(Recorded data)

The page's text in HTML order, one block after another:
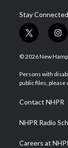
Stay Connected
t
w
i
t
e
i
n
s
a
g
a
m
© 2026 New
Persons with
public files, please
Contact NHPR
NHPR Radio
Careers at
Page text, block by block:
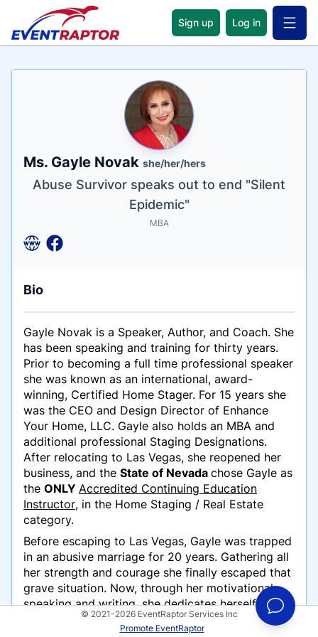
Sign up Log in Open
Name
Ms. Gayle Novak she/her/hers
Tagline
Abuse Survivor speaks out to end "Silent
Epidemic"
Credentials
MBA
Bio
Gayle Novak is a Speaker, Author, and Coach. She
has been speaking and training for thirty years.
Prior to becoming a full time professional speaker
she was known as an international, award-
winning, Certified Home Stager. For 15 years she
was the CEO and Design Director of Enhance
Your Home, LLC. Gayle also holds an MBA and
additional professional Staging Designations.
After relocating to Las Vegas, she reopened her
business, and the State of Nevada chose Gayle as
the ONLY Accredited Continuing Education
Instructor, in the Home Staging / Real Estate
category.
Before escaping to Las Vegas, Gayle was trapped
in an abusive marriage for 20 years. Gathering all
her strength and courage she finally escaped that
grave situation. Now, through her motivational
speaking and writing, she dedicates herself to
helping other women who have experienced this
© 2021-2026 EventRaptor Services Inc
Promote EventRaptor
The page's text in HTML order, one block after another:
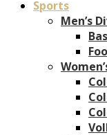
Sports
Men’s
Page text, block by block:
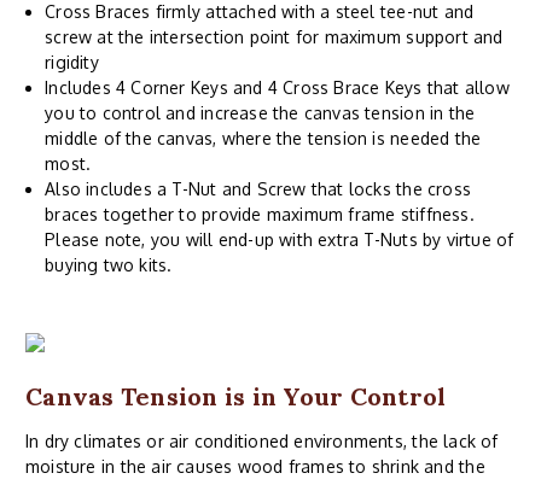
Cross Braces firmly attached with a steel tee-nut and
screw at the intersection point for maximum support and
rigidity
Includes 4 Corner Keys and 4 Cross Brace Keys that allow
you to control and increase the canvas tension in the
middle of the canvas, where the tension is needed the
most.
Also includes a T-Nut and Screw that locks the cross
braces together to provide maximum frame stiffness.
Please note, you will end-up with extra T-Nuts by virtue of
buying two kits.
Canvas Tension is in Your Control
In dry climates or air conditioned environments, the lack of
moisture in the air causes wood frames to shrink and the
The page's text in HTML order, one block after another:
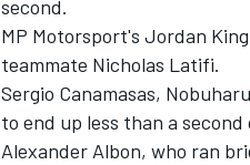
IMSA
second.
MP Motorsport's Jordan
teammate Nicholas Latifi.
Sergio Canamasas,
to end up less than a
Alexander Albon, who ran
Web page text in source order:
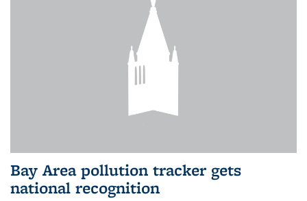
Bay Area pollution tracker gets
national recognition
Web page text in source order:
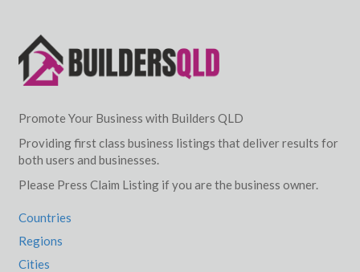
Promote Your Business with Builders QLD
Providing first class business listings that deliver results for
both users and businesses.
Please Press Claim Listing if you are the business owner.
Countries
Regions
Cities
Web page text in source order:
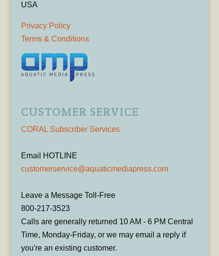
USA
Privacy Policy
Terms & Conditions
CUSTOMER SERVICE
CORAL Subscriber Services
Email HOTLINE
customerservice@aquaticmediapress.com
Leave a Message Toll-Free
800-217-3523
Calls are generally returned 10 AM - 6 PM Central
Time, Monday-Friday, or we may email a reply if
you're an existing customer.
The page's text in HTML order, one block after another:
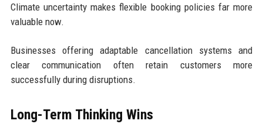
Climate uncertainty makes flexible booking policies far more
valuable now.
Businesses offering adaptable cancellation systems and
clear communication often retain customers more
successfully during disruptions.
Long-Term Thinking Wins
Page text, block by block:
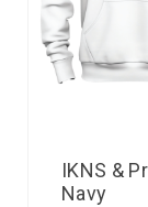
IKNS &
Navy

PROBLEM REQUIREMENTS => Once the pictures are removed, repeat all of the data above exactly.

EXERCISE RESULT =>
The page's text in HTML order, one block after another:
Stay Connected
t
w
i
t
e
i
n
s
a
g
a
m
© 2026 New
Persons with
public files, please
Contact NHPR
NHPR Radio
Careers at
Page text, block by block:
Sign up Log in Open
Name
Ms. Gayle Novak she/her/hers
Tagline
Abuse Survivor speaks out to end "Silent
Epidemic"
Credentials
MBA
Bio
Gayle Novak is a Speaker, Author, and Coach. She
has been speaking and training for thirty years.
Prior to becoming a full time professional speaker
she was known as an international, award-
winning, Certified Home Stager. For 15 years she
was the CEO and Design Director of Enhance
Your Home, LLC. Gayle also holds an MBA and
additional professional Staging Designations.
After relocating to Las Vegas, she reopened her
business, and the State of Nevada chose Gayle as
the ONLY Accredited Continuing Education
Instructor, in the Home Staging / Real Estate
category.
Before escaping to Las Vegas, Gayle was trapped
in an abusive marriage for 20 years. Gathering all
her strength and courage she finally escaped that
grave situation. Now, through her motivational
speaking and writing, she dedicates herself to
helping other women who have experienced this
© 2021-2026 EventRaptor Services Inc
Promote EventRaptor
The page's text in HTML order, one block after another:
Sports
Men’s
Page text, block by block:
Cross Braces firmly attached with a steel tee-nut and
screw at the intersection point for maximum support and
rigidity
Includes 4 Corner Keys and 4 Cross Brace Keys that allow
you to control and increase the canvas tension in the
middle of the canvas, where the tension is needed the
most.
Also includes a T-Nut and Screw that locks the cross
braces together to provide maximum frame stiffness.
Please note, you will end-up with extra T-Nuts by virtue of
buying two kits.
Canvas Tension is in Your Control
In dry climates or air conditioned environments, the lack of
moisture in the air causes wood frames to shrink and the
The page's text in HTML order, one block after another:
IMSA
second.
MP Motorsport's Jordan
teammate Nicholas Latifi.
Sergio Canamasas,
to end up less than a
Alexander Albon, who ran
Web page text in source order:
Bay Area pollution tracker gets
national recognition
Web page text in source order:
Promote Your Business with Builders QLD
Providing first class business listings that deliver results for
both users and businesses.
Please Press Claim Listing if you are the business owner.
Countries
Regions
Cities
Web page text in source order:
USA
Privacy Policy
Terms & Conditions
CUSTOMER SERVICE
CORAL Subscriber Services
Email HOTLINE
customerservice@aquaticmediapress.com
Leave a Message Toll-Free
800-217-3523
Calls are generally returned 10 AM - 6 PM Central
Time, Monday-Friday, or we may email a reply if
you're an existing customer.
The page's text in HTML order, one block after another:
Climate uncertainty makes flexible booking policies far more
valuable now.
Businesses offering adaptable cancellation systems and
clear communication often retain customers more
successfully during disruptions.
Long-Term Thinking Wins
Page text, block by block:
IKNS &
Navy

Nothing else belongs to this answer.